- Requirement: In the material below, the lines from the one containing "your visibility and" through the one containing "with a Sales Call Today" are to be given again exactly, ends included, and no others.

- Dataset extract:
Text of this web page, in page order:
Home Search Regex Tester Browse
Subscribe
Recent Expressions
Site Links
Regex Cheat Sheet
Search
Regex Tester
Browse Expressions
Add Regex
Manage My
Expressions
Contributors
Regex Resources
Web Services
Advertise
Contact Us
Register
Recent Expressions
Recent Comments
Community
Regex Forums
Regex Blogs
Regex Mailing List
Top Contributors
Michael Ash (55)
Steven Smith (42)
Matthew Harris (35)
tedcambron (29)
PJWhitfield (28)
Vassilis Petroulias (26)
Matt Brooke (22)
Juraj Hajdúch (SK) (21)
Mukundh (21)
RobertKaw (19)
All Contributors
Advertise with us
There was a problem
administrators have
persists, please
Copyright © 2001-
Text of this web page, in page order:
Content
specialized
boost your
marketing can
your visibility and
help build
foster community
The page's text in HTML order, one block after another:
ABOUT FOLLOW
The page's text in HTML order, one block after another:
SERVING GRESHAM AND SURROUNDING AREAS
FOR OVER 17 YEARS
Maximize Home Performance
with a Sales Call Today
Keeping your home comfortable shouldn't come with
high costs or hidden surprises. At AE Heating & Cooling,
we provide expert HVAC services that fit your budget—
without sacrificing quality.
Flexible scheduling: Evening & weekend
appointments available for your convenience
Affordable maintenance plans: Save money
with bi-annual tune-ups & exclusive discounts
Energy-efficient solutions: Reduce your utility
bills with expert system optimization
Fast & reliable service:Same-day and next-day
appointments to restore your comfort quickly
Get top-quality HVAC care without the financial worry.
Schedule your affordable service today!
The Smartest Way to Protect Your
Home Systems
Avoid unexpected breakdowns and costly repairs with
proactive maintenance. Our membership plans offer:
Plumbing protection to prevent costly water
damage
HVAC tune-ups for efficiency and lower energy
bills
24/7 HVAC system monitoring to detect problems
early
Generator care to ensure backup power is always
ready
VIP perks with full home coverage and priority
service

--

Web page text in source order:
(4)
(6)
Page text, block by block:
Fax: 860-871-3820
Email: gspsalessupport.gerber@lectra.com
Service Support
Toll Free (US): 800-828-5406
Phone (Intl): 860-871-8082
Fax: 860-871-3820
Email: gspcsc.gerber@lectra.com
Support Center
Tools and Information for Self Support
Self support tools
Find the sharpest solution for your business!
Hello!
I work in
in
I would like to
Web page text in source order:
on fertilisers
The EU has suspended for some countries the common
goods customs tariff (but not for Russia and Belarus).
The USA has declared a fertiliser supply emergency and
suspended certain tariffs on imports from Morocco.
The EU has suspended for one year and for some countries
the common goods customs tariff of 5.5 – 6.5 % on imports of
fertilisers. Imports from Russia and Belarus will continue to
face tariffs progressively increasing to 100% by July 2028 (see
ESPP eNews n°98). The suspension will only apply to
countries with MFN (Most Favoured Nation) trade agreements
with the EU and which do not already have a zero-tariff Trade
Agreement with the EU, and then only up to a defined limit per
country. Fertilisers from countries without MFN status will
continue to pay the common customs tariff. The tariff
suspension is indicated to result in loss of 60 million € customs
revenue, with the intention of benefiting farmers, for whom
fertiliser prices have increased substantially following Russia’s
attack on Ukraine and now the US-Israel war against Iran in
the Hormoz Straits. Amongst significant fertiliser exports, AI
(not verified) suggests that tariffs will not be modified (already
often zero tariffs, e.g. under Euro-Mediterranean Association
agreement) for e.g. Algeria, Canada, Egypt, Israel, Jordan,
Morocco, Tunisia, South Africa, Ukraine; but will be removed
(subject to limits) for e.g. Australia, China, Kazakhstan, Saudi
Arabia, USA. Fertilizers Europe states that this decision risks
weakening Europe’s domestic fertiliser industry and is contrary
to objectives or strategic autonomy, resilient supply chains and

- Result below:
your visibility and
help build
foster community
The page's text in HTML order, one block after another:
ABOUT FOLLOW
The page's text in HTML order, one block after another:
SERVING GRESHAM AND SURROUNDING AREAS
FOR OVER 17 YEARS
Maximize Home Performance
with a Sales Call Today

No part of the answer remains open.